• _Exercise objective_: The expected result is an exact restatement of the data, free of pictures.

• _The input_:
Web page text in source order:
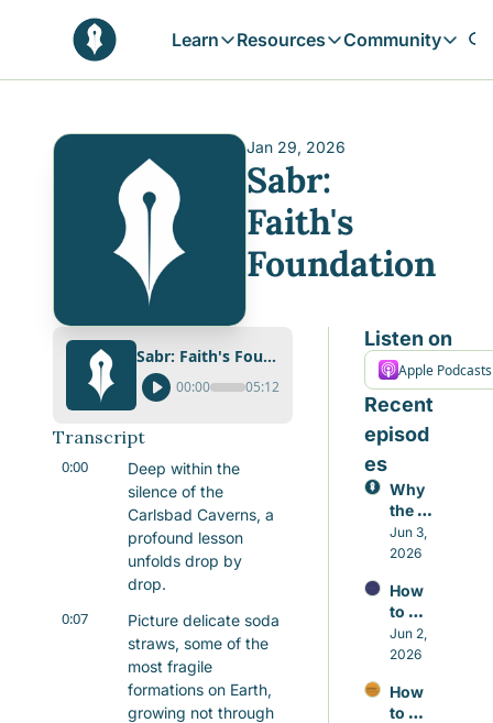
Learn
Learn
Daily prophetic wisdom & all
Blogs
In-depth articles & longer reads
Sunnah Stories
Stories rooted in prophetic tradition
Find posts by topic or theme
Resources
Resources
Community
Jan 29, 2026
Sabr:
Faith's
Foundation
Sabr: Faith's Foundation
00:00 05:12
Transcript
0:00
Deep within the
silence of the
Carlsbad Caverns, a
profound lesson
unfolds drop by
drop.
0:07
Picture delicate soda
straws, some of the
most fragile
formations on Earth,
growing not through
Listen on
Apple Podcasts
Recent
episod
es
Why
the
Small
Repair
Matter
More
Than
the
Gestu
res
Jun 3,
2026
How
to
Contr
ol the
in
Islam
Jun 2,
2026
How
to
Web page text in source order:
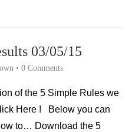
03/05/15
• 0 Comments
of the 5 Simple Rules we
Here ! Below you can
to… Download the 5
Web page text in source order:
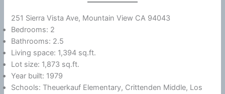
251 Sierra Vista Ave, Mountain View CA 94043
Bedrooms: 2
Bathrooms: 2.5
Living space: 1,394 sq.ft.
Lot size: 1,873 sq.ft.
Year built: 1979
Schools: Theuerkauf Elementary, Crittenden Middle, Los
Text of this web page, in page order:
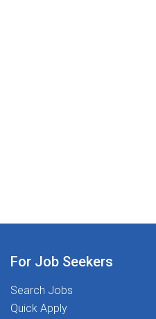
For Job Seekers
Search Jobs
Quick Apply
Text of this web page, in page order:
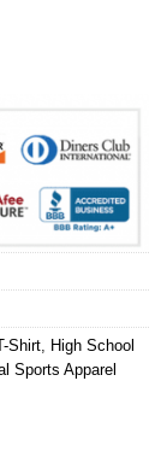
Shirt High School
Sports Apparel
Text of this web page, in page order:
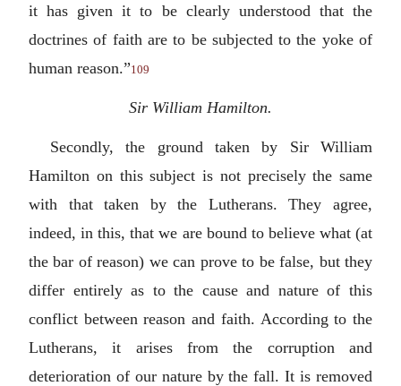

• _The answer_:
Web page text in source order:
Learn
Learn
Daily prophetic wisdom & all
Blogs
In-depth articles & longer reads
Sunnah Stories
Stories rooted in prophetic tradition
Find posts by topic or theme
Resources
Resources
Community
Jan 29, 2026
Sabr:
Faith's
Foundation
Sabr: Faith's Foundation
00:00 05:12
Transcript
0:00
Deep within the
silence of the
Carlsbad Caverns, a
profound lesson
unfolds drop by
drop.
0:07
Picture delicate soda
straws, some of the
most fragile
formations on Earth,
growing not through
Listen on
Apple Podcasts
Recent
episod
es
Why
the
Small
Repair
Matter
More
Than
the
Gestu
res
Jun 3,
2026
How
to
Contr
ol the
in
Islam
Jun 2,
2026
How
to
Web page text in source order:
03/05/15
• 0 Comments
of the 5 Simple Rules we
Here ! Below you can
to… Download the 5
Web page text in source order:
251 Sierra Vista Ave, Mountain View CA 94043
Bedrooms: 2
Bathrooms: 2.5
Living space: 1,394 sq.ft.
Lot size: 1,873 sq.ft.
Year built: 1979
Schools: Theuerkauf Elementary, Crittenden Middle, Los
Text of this web page, in page order:
For Job Seekers
Search Jobs
Quick Apply
Text of this web page, in page order:
Shirt High School
Sports Apparel
Text of this web page, in page order:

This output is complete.